I asked this one, I said, ‘Why did you kill everybody in the house?’ He goes, ‘They was home.’ I mean, murderers. Real live murderers. I thought black people killed people by accident. No, these “motherlovers” was murderers.”

Late Comedian Richard Pryor

Hattip to commenter Nate Winchester who alerted me to this.

As is his wont of the past few years, Mark Shea eagerly has climbed aboard yet another Leftist meme of the moment:

When I contemplate the fact that the Land of the Free has a bigger prison population than Stalin, and I read about such Big Brotherism as this:

“The NIH inventors have developed a mobile health technology to monitor and predict a user’s psychological status and to deliver an automated intervention when needed. The technology uses smartphones to monitor the user’s location and ask questions about psychological status throughout the day. Continuously collected ambulatory psychological data are fused with data on location and responses to questions. The mobile data are combined with geospatial risk maps to quantify exposure to risk and predict a future psychological state. The future predictions are used to warn the user when he or she is at especially high risk of experiencing a negative event that might lead to an unwanted outcome (e.g., lapse to drug use in a recovering addict).”

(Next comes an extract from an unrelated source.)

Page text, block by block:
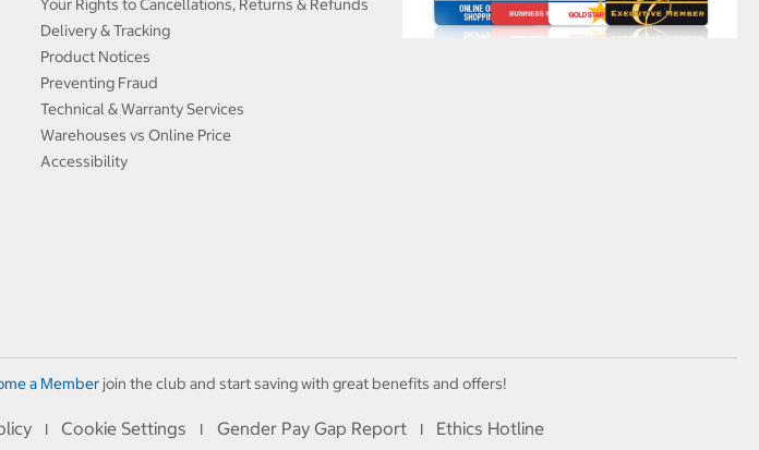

I’m beginning to think that the American Experiment is winding up as a particularly spectacular display of Truth Cancer, whereby heresy winds up mutating into its diametrical opposite.

 

America started out as an anti-Catholic Puritan culture advertising itself as free of the legalism of papism. It is bidding fair to end as an apostate Puritan culture obsessed with an all controlling state attempt to legislate everything and jail everybody.

But at least it’s still anti-Catholic.

Go here to read the comments.   Shea as usual did not bother to research the statement by Adam Gopnik, that we are jailing more people than were jailed in Stalin’s gulags, in the New Yorker article that he linked to.  If he had, he would have quickly realized that although it is a Leftist buzz phrase, it has no foundation in reality.  As commenter Nate Winchester noted, before he was banned by Shea,  the actual figure is 2.2 million incarcerated rather than six million.  At its height Stalin’s gulags had about five million people incarcerated at one time, although this is only a rough estimate and the figure is almost surely higher.  Considering the mass murder that was part of the gulags, the exact prison population during a year in Stalin’s workers’ paradise  is often reduced to guess work.

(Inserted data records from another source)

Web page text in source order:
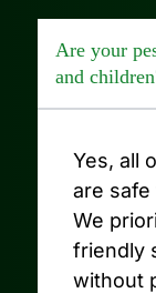
Are your
and
Yes, all
are
We
friendly
without

The weasel phrase “correctional supervision” probably was included by Gopnik to encompass supervision, conditional discharge and probation in the US.  Most people who encounter the criminal justice system in this country never serve a day in jail.  Supervision is a sentence where a conviction is stricken if the defendant does not run afoul of the criminal justice system within a certain time period, usually six months to a year.  It is used routinely in traffic cases.  Conditional discharge is a form of non-reporting probation.  Probation often involves people who serve very brief sentences in county jails.  About half the people incarcerated in the US are in county jails serving brief terms, usually a few days or weeks and most first offenders, even on low level felonies, never see the inside of a jail.

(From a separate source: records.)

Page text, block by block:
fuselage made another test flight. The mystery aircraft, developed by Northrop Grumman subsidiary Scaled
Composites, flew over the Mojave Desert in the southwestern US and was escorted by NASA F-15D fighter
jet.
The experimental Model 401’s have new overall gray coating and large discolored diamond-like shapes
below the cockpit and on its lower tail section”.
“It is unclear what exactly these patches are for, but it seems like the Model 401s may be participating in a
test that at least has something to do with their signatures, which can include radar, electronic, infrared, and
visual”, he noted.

After 33 years defending criminal cases I know that those who serve longer terms are either people convicted of serious offenses or people who have long criminal histories and have long ago worn out the patience of the local judges who sentence them.  The idea that there are huge numbers of basically law abiding citizens serving lengthy terms in prison is sheer fantasy.  To compare our flawed incarceration system with Stalin’s gulags, where most of the inmates perished by being worked to death or simply shot out of hand, betrays both immense ignorance of the facts and a stunning moral imbecility.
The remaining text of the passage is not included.